Wednesday, September 25, 2019

For the corridor system to work, the Fed needs a seigniorage contract

A sudden interest-rate spike highlights two contradictory Fed trends
American financial markets went for an interesting ride last week. A particular market that specializes in providing banks and firms with short-term cash was hit by an unexpected squeeze last Monday. Interest rates in that market briefly quadrupled to 10 percent by Tuesday morning. That jump bled into the Federal Reserve's target interest rate, driving it up to the very top of the range the Fed is currently targeting.
It was an exceedingly weird momentary panic that's had Fed-watchers talking since. And it highlights how two basic trends in Federal Reserve monetary policy have evolved since the 2008 crisis — and how they just ran headlong into one another.
Before the Great Recession, the Fed relied on a "corridor system" to target interest rates. The central bank bought and sold U.S. Treasuries with the major banks, and those exchanges moved reserves — the foundational layer of money the Fed creates and pumps out to backstop the financial system — in and out of the banking system.

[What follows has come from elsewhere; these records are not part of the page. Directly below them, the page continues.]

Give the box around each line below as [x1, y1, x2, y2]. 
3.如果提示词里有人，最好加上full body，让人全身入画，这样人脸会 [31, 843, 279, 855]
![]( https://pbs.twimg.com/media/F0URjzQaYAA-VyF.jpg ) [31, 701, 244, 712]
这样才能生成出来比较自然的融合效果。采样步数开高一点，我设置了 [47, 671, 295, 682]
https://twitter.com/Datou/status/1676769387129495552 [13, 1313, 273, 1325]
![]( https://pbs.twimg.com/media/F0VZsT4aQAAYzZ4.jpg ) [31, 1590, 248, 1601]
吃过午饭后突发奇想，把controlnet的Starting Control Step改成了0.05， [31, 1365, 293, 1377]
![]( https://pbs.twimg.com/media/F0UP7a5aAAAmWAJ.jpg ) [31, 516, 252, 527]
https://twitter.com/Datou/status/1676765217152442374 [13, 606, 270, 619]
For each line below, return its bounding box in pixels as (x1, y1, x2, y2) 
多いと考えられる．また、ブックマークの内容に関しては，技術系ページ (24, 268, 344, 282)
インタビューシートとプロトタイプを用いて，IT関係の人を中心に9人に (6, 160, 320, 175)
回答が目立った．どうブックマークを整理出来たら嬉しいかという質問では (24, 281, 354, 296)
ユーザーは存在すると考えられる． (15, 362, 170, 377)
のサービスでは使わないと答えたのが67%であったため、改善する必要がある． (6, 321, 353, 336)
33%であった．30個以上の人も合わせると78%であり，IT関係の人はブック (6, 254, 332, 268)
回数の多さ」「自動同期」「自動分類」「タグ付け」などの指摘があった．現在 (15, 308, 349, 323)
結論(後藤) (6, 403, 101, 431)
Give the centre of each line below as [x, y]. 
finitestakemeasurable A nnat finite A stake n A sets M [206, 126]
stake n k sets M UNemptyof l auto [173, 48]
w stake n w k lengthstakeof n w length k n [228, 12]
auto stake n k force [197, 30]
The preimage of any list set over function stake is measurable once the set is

By changing the overall supply of reserves in the banking system, the Fed could exert upward or downward pressure on the interest rate banks charged each other for reserves.
The thing is, for the corridor system to reliably function, the Fed had to keep the overall supply of reserves on a short leash. When the 2008 crisis hit, the Fed flooded the banks with reserves to shore them up; that increase drove the interbank lending rate to permanent zero, effectively wiping out the corridor system's functionality.

A pure corridor system works. Our corridor system worked fine until government debt threatened the Fed.  To get back to pure corridor, the Fed needs a long term contract with Congress over the seigniorage issue so the liquidity state of federal programs can be exposed to the liquidity market.

The contradiction is deeper than stated, but solvable.